The paper went on to explore the potential pitfalls of numts for DNA barcoding and described approaches for minimizing these problems — for example, focusing on mitochondria rich tissues, amplifying longer sequences, or looking at additional markers that could decrease the risk of barcoding numts.
“Whereas DNA barcoding strives for rapid and inexpensive generation of molecular tags, we demonstrate that the presence of [cytochrome c oxidase I] numts makes this goal difficult to achieve when numts are prevalent and can introduce serious ambiguity into DNA barcoding,” the authors wrote.

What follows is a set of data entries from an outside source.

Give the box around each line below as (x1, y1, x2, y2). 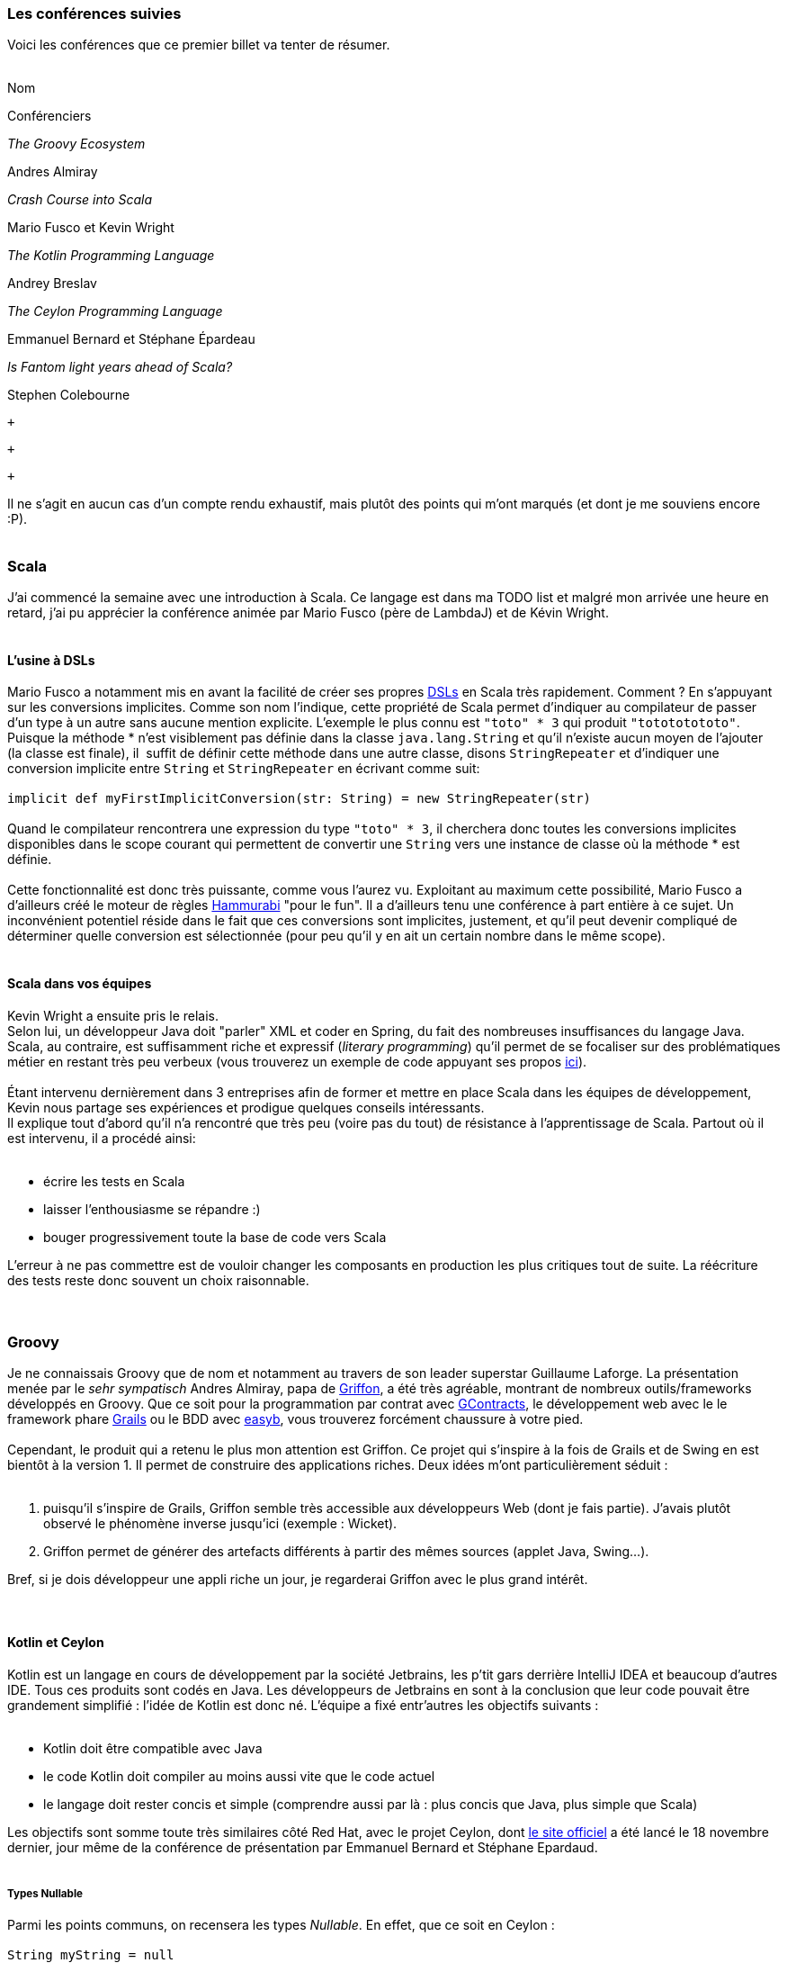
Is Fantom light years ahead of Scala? (7, 359, 233, 375)
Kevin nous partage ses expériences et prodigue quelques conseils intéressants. (7, 1099, 485, 1115)
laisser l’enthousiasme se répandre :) (43, 1201, 261, 1217)
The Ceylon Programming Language (7, 303, 223, 320)
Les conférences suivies (7, 5, 182, 23)
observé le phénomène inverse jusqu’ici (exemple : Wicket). (43, 1516, 398, 1532)
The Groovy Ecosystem (7, 136, 146, 152)
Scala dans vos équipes (7, 975, 152, 991)

“Given that pseudogenes were reported 25 years ago, it’s not new news to us,” Hebert said. He said the team focused on species in which numts are particularly common and drew conclusions based on these eight species. Barcoding projects such as iBOL, he said, include data from thousands of species and are carried out using methods that differ from those described in the paper.
Hebert emphasized that the Barcoding of Life Data Systems, or BOLD, database scours sequences for indels, stop codons, and other tell-tale pseudogene signs. Barcoding sequences are also screened against a pool of sequences representing known contaminants, he said. Sequences that raise red flags are then set aside for further assessment, including longer sequence analysis or RT-PCR.
And, he noted, large barcoding studies typically amalgamate DNA barcode data with information provided by taxonomy, morphology, ecology, and other biological measures. “We’ve never advocated that sequence information alone is declarative for species boundaries,” he said.
“In certain taxonomic groups we need to do better in adding to the standard barcoding,” Hebert admitted. He said barcoders are working to come up with new solutions for analyzing pseudogene-prone groups. Some options include weeding out pseudogenes by using nuclear histones as a marker for nuclear DNA or developing new primer sets for pseudogene-rich species. Alternatively, he said, it may eventually be simpler to tease nuclear and mitochondrial DNA apart with commercial kits.
But, Hebert emphasized, pseudogenes are not usually a concern in the majority of species — especially those in the most diverse species groups.
While he is confident that iBOL is taking adequate steps to address numts, Hebert is concerned that individuals who naively read the PNAS paper might mischaracterize iBOL’s work plan. He and others are currently preparing a response to the paper.
Overall, though, Hebert said such criticisms will ultimately serve to make the program stronger. “Barcoding has weathered many, many other assaults,” he said. “We’re ready to weather this storm, too.”
For his part, Crandall conceded that large barcoding projects such as iBOL “have excellent strategies for quality control of data” and are already applying many of the steps he and his colleagues recommended. Still, he said, even though some people are already worrying about numts does not mean everyone in the field is addressing the problems appropriately.
“The message is relevant for everybody doing barcoding,” Crandall emphasized. In particular, he noted, the paper should be a wake-up call for those who are attempting to do DNA barcoding projects that rely on static databases such as GenBank that do not use the same sort of pseudogene screening methods employed by BOLD.
At press time, the PNAS paper had not yet been added to the journal's website.